## Provided material
▽
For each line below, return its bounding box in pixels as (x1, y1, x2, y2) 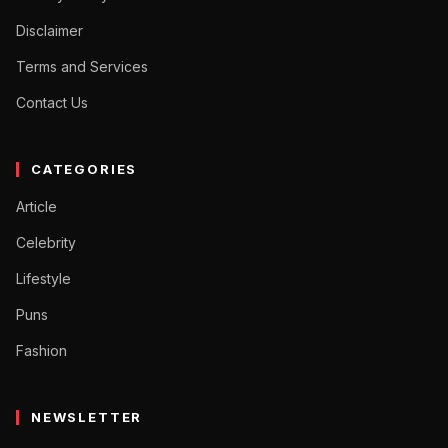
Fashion (16, 341, 67, 359)
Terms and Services (16, 57, 148, 75)
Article (16, 197, 57, 215)
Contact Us (16, 93, 88, 111)
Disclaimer (16, 21, 83, 39)
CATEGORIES (31, 160, 138, 177)
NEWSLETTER (31, 408, 143, 425)
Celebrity (16, 233, 76, 251)
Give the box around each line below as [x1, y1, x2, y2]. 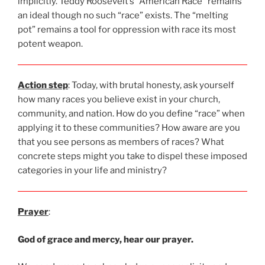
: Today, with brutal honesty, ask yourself [68, 80, 234, 91]
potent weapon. [18, 38, 83, 50]
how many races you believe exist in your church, [18, 94, 220, 105]
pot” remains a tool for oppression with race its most [18, 24, 236, 35]
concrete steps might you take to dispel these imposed [18, 151, 247, 162]
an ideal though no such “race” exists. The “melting [18, 10, 228, 21]
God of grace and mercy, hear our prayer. [18, 234, 193, 245]
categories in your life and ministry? [18, 165, 167, 176]
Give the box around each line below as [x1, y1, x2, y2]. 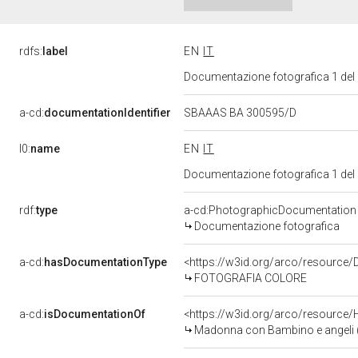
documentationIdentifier [44, 106, 171, 119]
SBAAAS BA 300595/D [184, 106, 299, 119]
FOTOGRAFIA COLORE [194, 272, 307, 284]
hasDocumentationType [44, 256, 167, 268]
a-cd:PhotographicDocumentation [184, 204, 356, 217]
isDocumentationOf [44, 308, 145, 320]
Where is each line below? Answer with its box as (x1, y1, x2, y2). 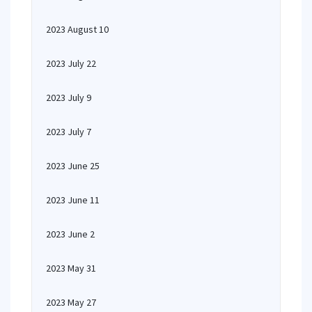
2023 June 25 (46, 159, 100, 172)
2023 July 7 (46, 125, 91, 138)
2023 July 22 (46, 57, 96, 70)
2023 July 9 (46, 91, 91, 104)
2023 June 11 (46, 194, 100, 206)
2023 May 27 (46, 296, 96, 309)
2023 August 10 (46, 23, 109, 36)
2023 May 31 (46, 262, 96, 274)
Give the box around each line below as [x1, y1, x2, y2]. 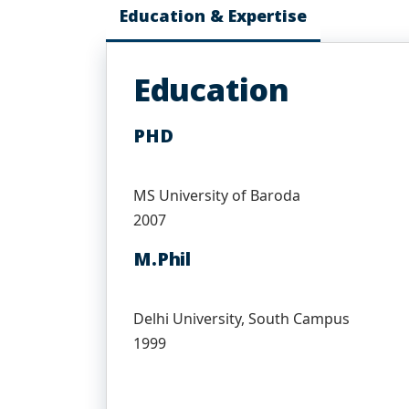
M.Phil [133, 246, 191, 271]
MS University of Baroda [133, 185, 300, 205]
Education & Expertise [120, 5, 307, 26]
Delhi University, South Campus [133, 309, 350, 329]
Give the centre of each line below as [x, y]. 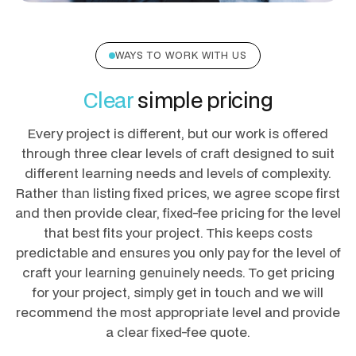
△
## What is required
Say how many lines in the records contain the string "University". No other text is needed.

## Solution below
2